Omit every picture, and retype the lines that run from the beginning of the data below through the line containing "HCQ setzt, zählt", inclusive.

(Data extracted from a collection)
☆ ☆ ☆ ☆
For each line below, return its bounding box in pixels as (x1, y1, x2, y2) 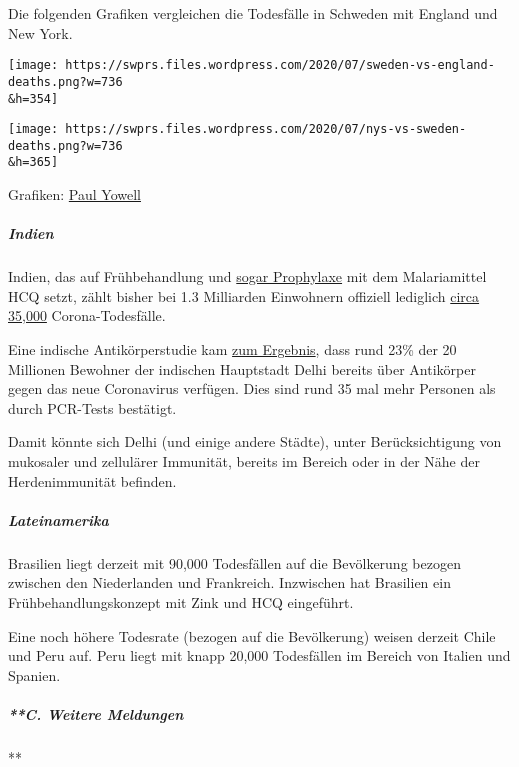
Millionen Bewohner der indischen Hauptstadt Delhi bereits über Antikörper (8, 358, 476, 379)
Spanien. (8, 664, 61, 685)
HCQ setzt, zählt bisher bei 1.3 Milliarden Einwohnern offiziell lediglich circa (8, 285, 480, 306)
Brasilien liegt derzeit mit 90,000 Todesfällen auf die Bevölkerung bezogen (8, 552, 461, 573)
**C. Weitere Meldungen (8, 703, 184, 724)
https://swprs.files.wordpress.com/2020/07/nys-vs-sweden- (65, 122, 467, 137)
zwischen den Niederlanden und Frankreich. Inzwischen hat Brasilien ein (8, 572, 451, 593)
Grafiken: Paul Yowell (8, 184, 141, 205)
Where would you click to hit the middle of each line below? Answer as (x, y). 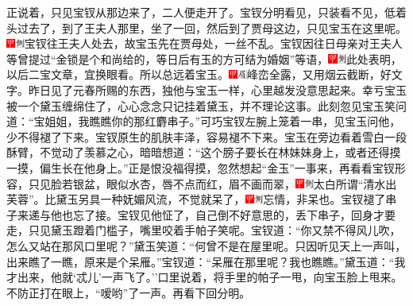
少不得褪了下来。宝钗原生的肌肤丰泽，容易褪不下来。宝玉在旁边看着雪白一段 (206, 136)
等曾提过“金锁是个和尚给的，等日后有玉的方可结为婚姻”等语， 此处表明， (204, 58)
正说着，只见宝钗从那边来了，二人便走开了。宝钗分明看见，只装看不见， (195, 12)
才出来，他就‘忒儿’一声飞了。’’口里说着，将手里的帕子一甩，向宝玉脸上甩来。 (205, 277)
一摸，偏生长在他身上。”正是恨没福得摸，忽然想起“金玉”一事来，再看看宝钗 (201, 167)
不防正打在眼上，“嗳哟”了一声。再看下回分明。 (129, 292)
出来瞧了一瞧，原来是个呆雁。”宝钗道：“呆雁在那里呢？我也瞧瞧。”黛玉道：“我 (206, 261)
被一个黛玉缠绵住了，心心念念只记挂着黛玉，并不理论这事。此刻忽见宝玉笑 (201, 105)
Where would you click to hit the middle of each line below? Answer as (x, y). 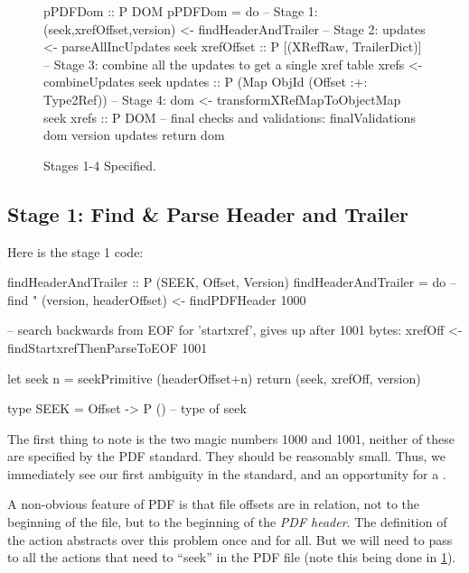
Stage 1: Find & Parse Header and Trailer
☆ ☆ ☆ ☆
## RESULT OF THIS EXERCISE
For each line below, return its bounding box in pixels as (x1, y1, x2, y2) 
Millionen Bewohner der indischen Hauptstadt Delhi bereits über Antikörper (8, 358, 476, 379)
Spanien. (8, 664, 61, 685)
HCQ setzt, zählt bisher bei 1.3 Milliarden Einwohnern offiziell lediglich circa (8, 285, 480, 306)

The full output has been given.